Kevin suggested that I write several articles recommending the perfect bar or brewery for each of the major Oregon Gubernatorial candidates (there’s a slew as you’ll see below) to visit – to chat with constituents to find out what was on their minds outside of a political rally.
Now I know that many followers of this blog live a long way from Oregon, but I’m suggesting a model which is transferable to any jurisdiction. What better place to have meaningful dialogue than over a pint of beer in a watering hole? Regardless of whether someone is running for office in Missouri, Montana or Mozambique, they should belly up to the bar!
Below is the first of a number of installments that were published on The Oregon Way. Check it out and consider subscribing.
The Oregon Governor’s race has received intense scrutiny in recent months. From the controversial lawsuit regarding, former New York Times Columnist, Nicholas Kristof’s residency to the late entrance of additional candidates from both parties and the viable candidacy of an “unaffiliated” candidate, speculation, speechifying, and sound bites have defined the May 2022 Primary. (* External photo attribution at the end of the post).
But how does one who wants to go beyond the surface of these candidates’ (16 Democrats, 21 Republicans and 1 Independent) platforms determine substance. As Jeff Gudman wrote in a recent piece for The Oregon Way, entitled “Oregon’s Next Governor:”

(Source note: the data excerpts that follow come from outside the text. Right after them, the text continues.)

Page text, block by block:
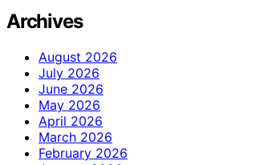
Archives
August 2026
July 2026
June 2026
May 2026
April 2026
March 2026
February 2026
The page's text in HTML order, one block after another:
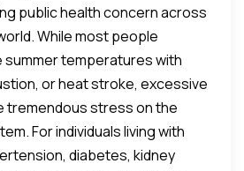
public health concern across
While most people
temperatures with
or heat stroke, excessive
tremendous stress on the
For individuals living with
diabetes, kidney
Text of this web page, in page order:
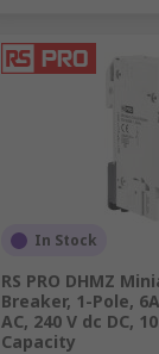
In Stock
RS PRO DHMZ
Breaker, 1-Pole,
AC, 240 V dc DC,
Capacity
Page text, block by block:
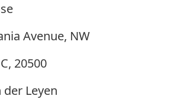
Avenue, NW
20500
Leyen

“….it is easier to speechify, bloviate if you will, then to do the hard follow up work that is not as exciting as making a pronouncement of some new program or initiative. Don’t talk in platitudes like investing in the 21st century workforce or serving the under-served. Be serious, be specific and then provide the sound bites.”

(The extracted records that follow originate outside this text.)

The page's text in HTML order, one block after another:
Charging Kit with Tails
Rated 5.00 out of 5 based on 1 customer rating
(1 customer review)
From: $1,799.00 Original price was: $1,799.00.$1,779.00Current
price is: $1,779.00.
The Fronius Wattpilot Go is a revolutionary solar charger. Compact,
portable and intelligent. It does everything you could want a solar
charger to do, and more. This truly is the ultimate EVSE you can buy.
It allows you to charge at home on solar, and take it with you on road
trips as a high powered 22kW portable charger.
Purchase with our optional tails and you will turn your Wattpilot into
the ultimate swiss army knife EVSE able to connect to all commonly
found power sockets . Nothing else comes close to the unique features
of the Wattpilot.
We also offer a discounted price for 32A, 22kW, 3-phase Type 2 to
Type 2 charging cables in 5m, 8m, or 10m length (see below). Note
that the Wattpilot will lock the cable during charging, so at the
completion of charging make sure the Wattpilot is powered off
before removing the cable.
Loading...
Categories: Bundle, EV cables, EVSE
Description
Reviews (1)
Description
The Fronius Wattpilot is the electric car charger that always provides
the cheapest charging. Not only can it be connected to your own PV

That’s a great point, but it occurred to me, “I want to know what makes these people tick. How do they relate to others, what’s important in their lives besides politics and what do they think about day-to-day issues Oregonians face?”
To really understand a candidate and his or her ability to relate to everyday voters, you have to do more than know their party affiliation. I’ve been a member of both political parties and unaffiliated and I worked for five years in the Clackamas County Elections Department, so I have a decent grasp of each party’s values, attitudes, and without stereotyping – the personalities of their candidates.
I propose a remarkable, albeit improbable solution to get a better sense of the true character and relatability of each candidate. It’s a solution based on my main avocation since 2011 when I retired as the COO of a large regional law firm based in Portland.
My hobby is visiting and reviewing bars and breweries and writing about the experience in my blog entitled Thebeerchaser.com. The narratives aren’t about beer but the watering holes themselves – the history, the regulars, the bartenders, and distinguishing features.
Originally the goal was to include just Portland bars, but with retirement travel, it expanded. After eleven years, I’ve reviewed almost 400 establishments – all over Oregon and throughout the US and a few in Europe. And the conversations have been remarkable.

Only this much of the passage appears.